Art & Identity in New Orleans

HNRS 109 Spring '18

A Painting of New Orleans: The American World of a French Artist

Edgar Degas was an incredible artist by any standard. A world-renowned painter, he was born in France, and he spent most of his life living and working there. However, for a brief period of time, he lived in the city of New Orleans in a tumultuous United States, and it contributed greatly to his art. He brought inspiration back with him to France when he left, and living in New Orleans was apparently a formative experience for him, however brief his time there was. The home in which he stayed is on the National Register of Historic Places, and is the only residence or studio in the world that is related to him and that is open to the public. While it is hidden away, the New Orleanian people are proud of having a connection with the famous artist, perhaps in no small part because he was French; French culture has deep roots in New Orleans. Exploring his importance to the city is best done by discussing why he came there and the historical events of the time, looking at his work to compare it to later art he did after returning to France, and comparing his work to that of other artists who were in New Orleans during his residency. By answering these questions, it is possible to speculate what influence Degas discovered in New Orleans that so greatly inspired his career.

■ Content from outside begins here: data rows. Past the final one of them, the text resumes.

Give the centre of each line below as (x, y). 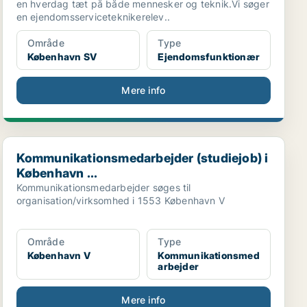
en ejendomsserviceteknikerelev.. (93, 17)
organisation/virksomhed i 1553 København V (121, 200)
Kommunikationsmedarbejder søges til (103, 187)
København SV (62, 57)
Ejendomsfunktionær (209, 57)
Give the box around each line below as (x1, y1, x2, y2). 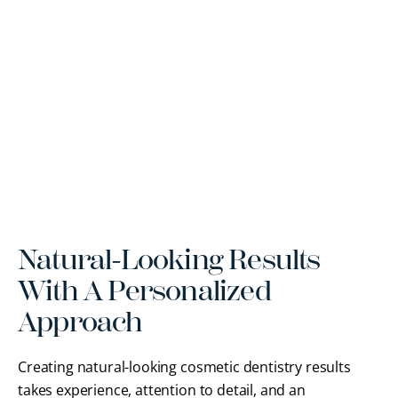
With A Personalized (18, 274, 271, 307)
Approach (18, 305, 143, 338)
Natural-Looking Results (18, 243, 321, 276)
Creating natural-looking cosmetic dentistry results (18, 356, 351, 377)
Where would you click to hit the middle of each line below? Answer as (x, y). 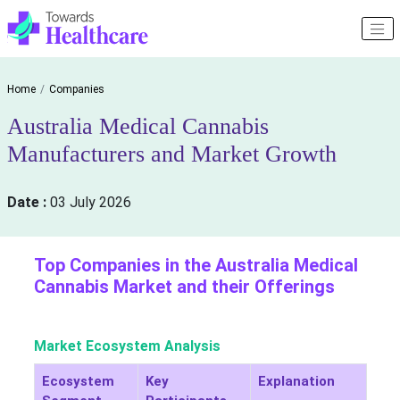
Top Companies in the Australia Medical (196, 266)
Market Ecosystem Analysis (127, 346)
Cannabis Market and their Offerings (184, 287)
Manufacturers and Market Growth (171, 154)
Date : (28, 203)
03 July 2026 (90, 203)
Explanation (296, 382)
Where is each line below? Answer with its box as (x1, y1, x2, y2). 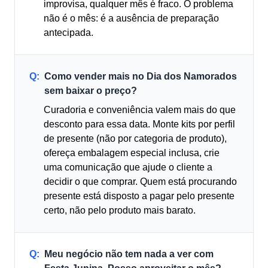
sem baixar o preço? (44, 86, 137, 96)
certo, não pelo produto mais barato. (44, 205, 196, 215)
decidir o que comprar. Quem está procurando (44, 176, 237, 187)
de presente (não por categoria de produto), (44, 133, 227, 144)
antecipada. (44, 28, 93, 38)
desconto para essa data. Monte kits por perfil (44, 119, 235, 129)
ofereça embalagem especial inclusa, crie (44, 148, 220, 158)
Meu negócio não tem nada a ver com (44, 249, 214, 259)
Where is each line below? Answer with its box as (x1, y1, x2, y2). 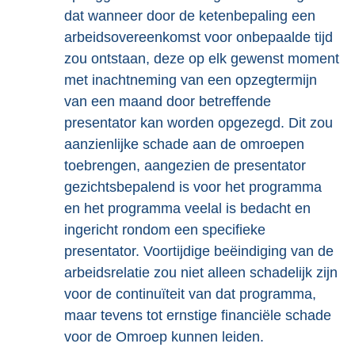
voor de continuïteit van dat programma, (64, 286, 316, 302)
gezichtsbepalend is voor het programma (64, 179, 322, 195)
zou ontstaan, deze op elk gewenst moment (64, 51, 339, 67)
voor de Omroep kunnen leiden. (64, 329, 264, 345)
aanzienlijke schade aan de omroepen (64, 136, 304, 152)
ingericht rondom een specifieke (64, 222, 265, 238)
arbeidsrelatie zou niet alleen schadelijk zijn (64, 265, 338, 281)
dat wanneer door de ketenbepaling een (64, 8, 315, 24)
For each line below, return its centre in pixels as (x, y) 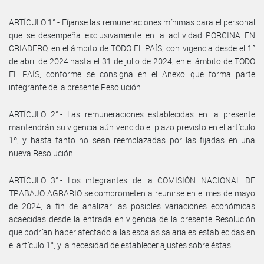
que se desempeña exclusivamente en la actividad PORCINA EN (132, 35)
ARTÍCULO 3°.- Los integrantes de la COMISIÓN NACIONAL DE (132, 180)
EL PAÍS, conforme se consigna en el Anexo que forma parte (132, 74)
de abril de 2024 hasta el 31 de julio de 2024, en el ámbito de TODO (132, 61)
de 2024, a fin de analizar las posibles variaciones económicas (132, 206)
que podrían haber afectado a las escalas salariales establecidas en (132, 232)
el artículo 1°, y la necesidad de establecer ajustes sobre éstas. (121, 245)
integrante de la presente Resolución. (76, 87)
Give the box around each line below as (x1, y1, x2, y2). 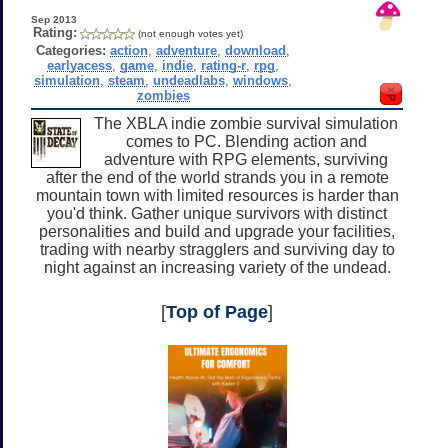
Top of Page (166, 301, 268, 322)
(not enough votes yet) (137, 27, 243, 39)
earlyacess (47, 57, 113, 73)
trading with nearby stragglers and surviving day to (39, 240, 395, 258)
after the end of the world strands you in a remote (45, 168, 389, 186)
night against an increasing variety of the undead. (43, 258, 391, 276)
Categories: (36, 42, 107, 58)
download (225, 42, 287, 58)
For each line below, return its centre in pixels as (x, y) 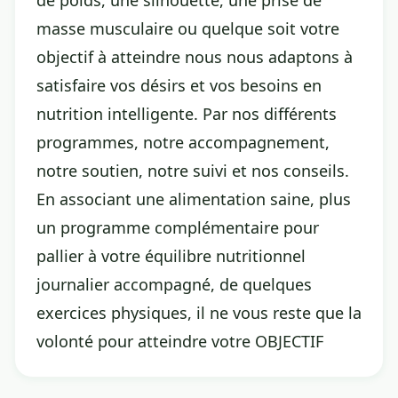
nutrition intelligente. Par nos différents (187, 114)
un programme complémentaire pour (178, 227)
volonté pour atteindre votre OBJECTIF (180, 341)
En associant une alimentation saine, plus (194, 199)
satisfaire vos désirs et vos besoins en (179, 85)
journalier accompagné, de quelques (174, 284)
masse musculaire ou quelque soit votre (188, 28)
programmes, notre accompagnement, (183, 142)
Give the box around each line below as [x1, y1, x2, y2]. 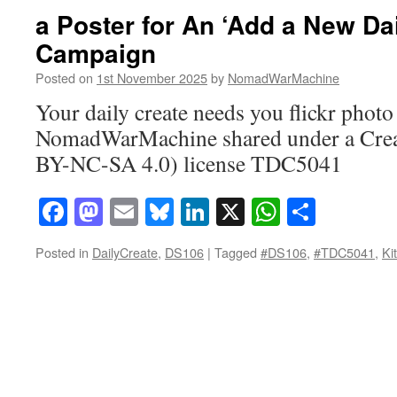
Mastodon [103, 192, 215, 231]
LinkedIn [209, 192, 313, 231]
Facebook [67, 192, 176, 231]
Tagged [214, 243, 257, 262]
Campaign [35, 35, 156, 71]
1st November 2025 [97, 68, 207, 87]
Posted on [35, 68, 93, 87]
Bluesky [174, 192, 266, 231]
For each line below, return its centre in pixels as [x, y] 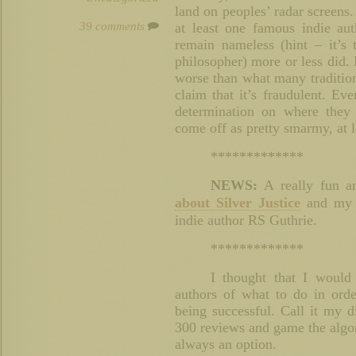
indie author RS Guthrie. [246, 220]
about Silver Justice [238, 203]
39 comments [114, 26]
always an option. [226, 344]
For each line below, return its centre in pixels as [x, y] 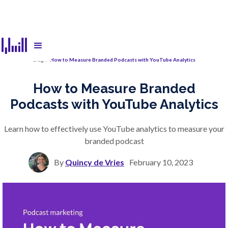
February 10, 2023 [161, 162]
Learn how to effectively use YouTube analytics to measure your [114, 128]
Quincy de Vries [95, 162]
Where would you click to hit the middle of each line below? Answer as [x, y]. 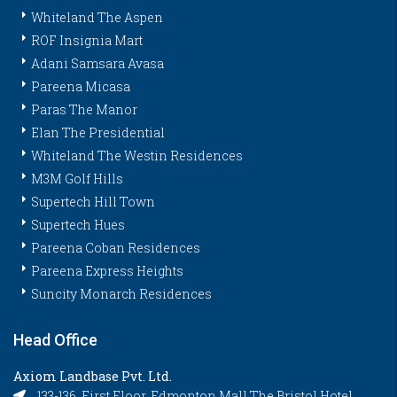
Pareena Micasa [81, 87]
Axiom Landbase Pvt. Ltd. [93, 377]
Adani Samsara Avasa [97, 64]
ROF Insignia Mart [87, 41]
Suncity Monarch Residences [121, 294]
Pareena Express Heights [107, 271]
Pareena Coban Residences [116, 248]
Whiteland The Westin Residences [137, 156]
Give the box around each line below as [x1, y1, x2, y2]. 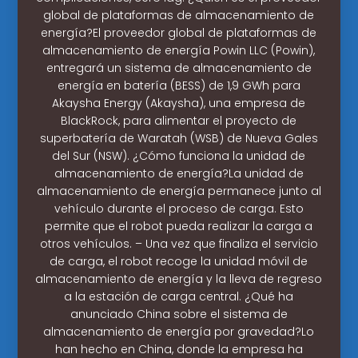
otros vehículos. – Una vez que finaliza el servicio [39, 235, 318, 252]
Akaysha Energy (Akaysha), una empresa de [52, 94, 306, 111]
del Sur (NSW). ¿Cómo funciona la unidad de [52, 147, 306, 164]
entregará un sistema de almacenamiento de [46, 59, 312, 76]
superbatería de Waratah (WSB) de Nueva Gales [39, 129, 318, 146]
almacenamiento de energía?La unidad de [54, 165, 304, 181]
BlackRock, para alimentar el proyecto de [61, 112, 297, 129]
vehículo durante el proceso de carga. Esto [54, 200, 304, 217]
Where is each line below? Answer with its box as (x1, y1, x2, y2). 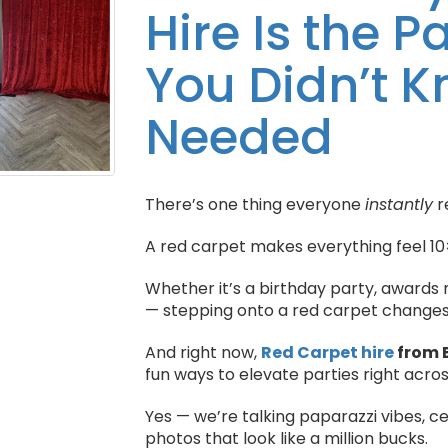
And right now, (145, 341, 262, 364)
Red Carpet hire (261, 341, 395, 364)
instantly (365, 193, 434, 216)
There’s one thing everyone (145, 193, 366, 216)
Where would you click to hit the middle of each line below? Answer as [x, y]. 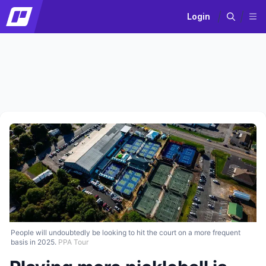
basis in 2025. [34, 242]
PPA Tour [73, 242]
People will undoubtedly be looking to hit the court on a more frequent [126, 233]
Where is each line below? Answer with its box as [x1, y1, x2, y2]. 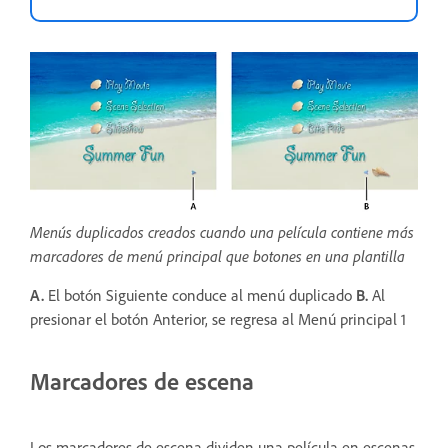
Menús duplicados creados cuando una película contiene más [30, 222, 414, 243]
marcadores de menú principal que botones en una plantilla [30, 246, 405, 267]
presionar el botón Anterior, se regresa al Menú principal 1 [30, 310, 410, 330]
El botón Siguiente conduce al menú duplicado [44, 286, 356, 306]

During the period of time in which Degas was away from France, political tensions ran high both in his home country and in the United States, where the Civil War had just recently come to an end and the nation was in the midst of the particularly contentious Reconstruction period. In New Orleans especially, Reconstruction was a difficult time, because civil rights were hanging in the balance and the city was under constant threat of military occupation by the federal government because they refused to behave and abide by the rules of the Reconstruction period that were intended to rebuild the states. In fact, they had been occupied near the start of the war. For the Degas family living there, the Reconstruction era was personal, because they were at the front of the resistance. When Edgar Degas came to New Orleans in the fall of 1872, it was to stay with this extended American branch of his family, including his two younger brothers. His mother had been born in the city, and he had lost her at a young age but still retained the connection between his mother and New Orleans. He saw himself as tangentially Louisianan, and so visiting his family was a sort of homecoming for him. As a prominent Creole family, they had both black and white relatives, creating an interesting divide of identity that was all too common in New Orleans. The political conflict of the Reconstruction era created a venue for art in many forms, a stage that Degas joined. In particular, authors were drawn there to do their work, including Kate Chopin, the author of The Awakening.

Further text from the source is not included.